==== Given entries ====

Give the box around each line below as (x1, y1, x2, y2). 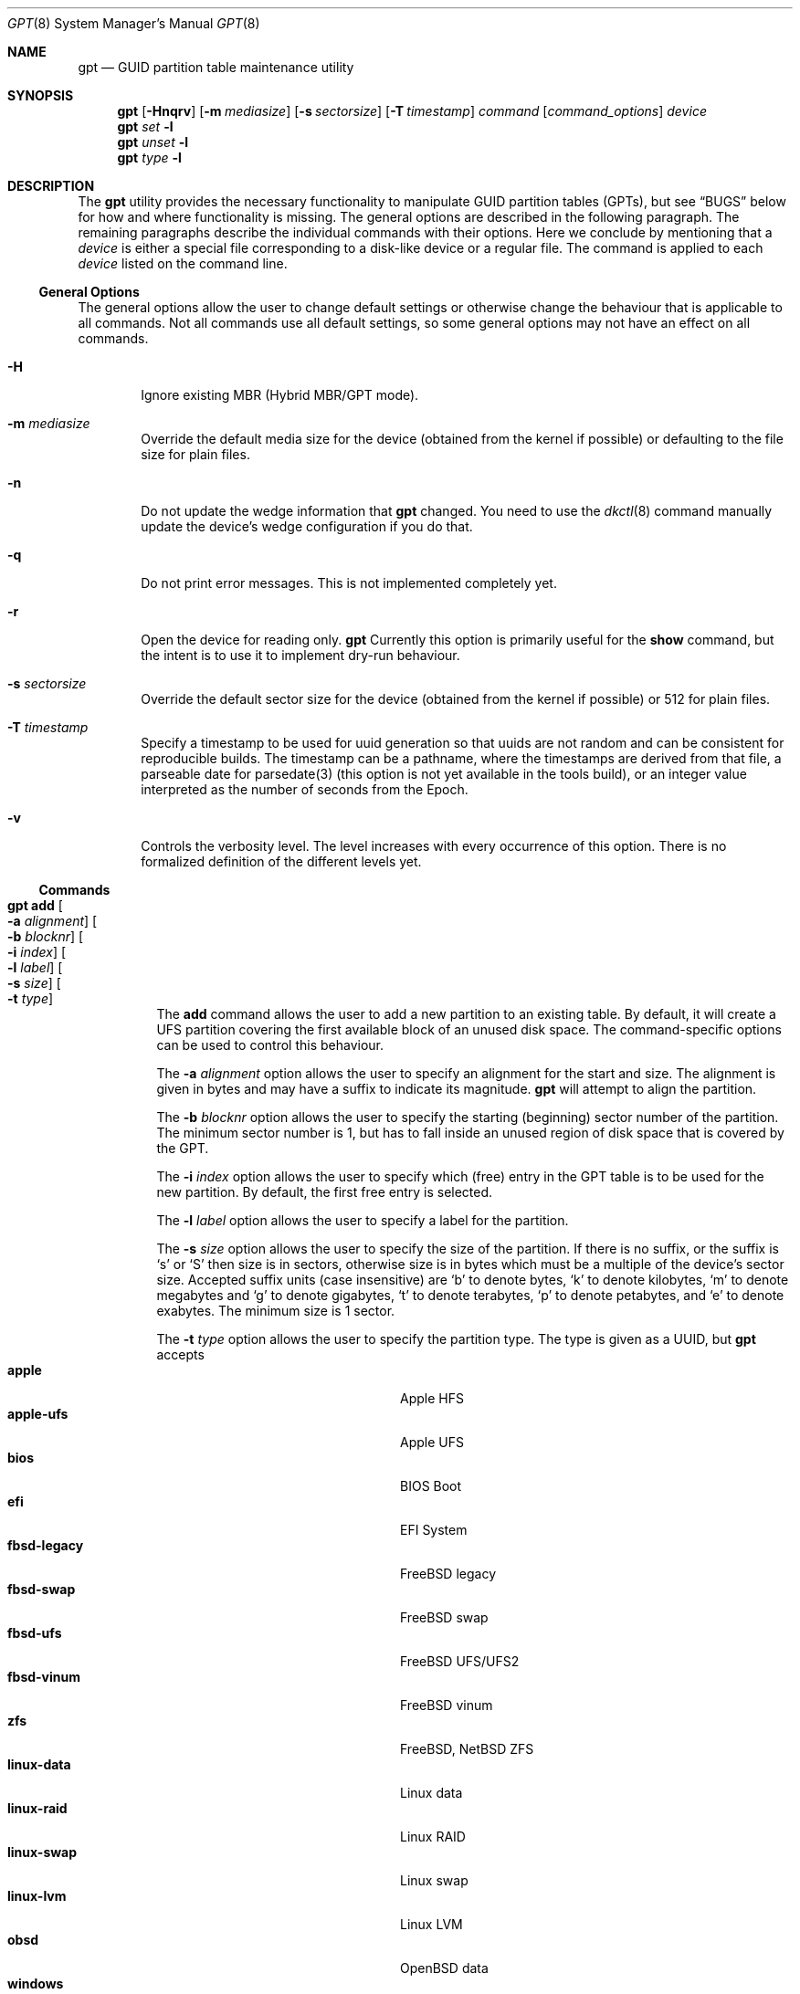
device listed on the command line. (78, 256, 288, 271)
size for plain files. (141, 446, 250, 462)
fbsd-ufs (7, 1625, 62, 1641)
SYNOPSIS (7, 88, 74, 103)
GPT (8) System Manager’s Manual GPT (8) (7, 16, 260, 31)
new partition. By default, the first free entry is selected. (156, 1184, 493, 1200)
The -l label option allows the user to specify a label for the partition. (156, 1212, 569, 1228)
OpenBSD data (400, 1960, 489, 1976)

====

> Work task
Your task is to restate, word for word, each line from the one that includes "new partition. By" to the end of the records, with both ends included and nothing else.

> Solution for this task
new partition. By default, the first free entry is selected. (156, 1184, 493, 1200)
The -l label option allows the user to specify a label for the partition. (156, 1212, 569, 1228)
OpenBSD data (400, 1960, 489, 1976)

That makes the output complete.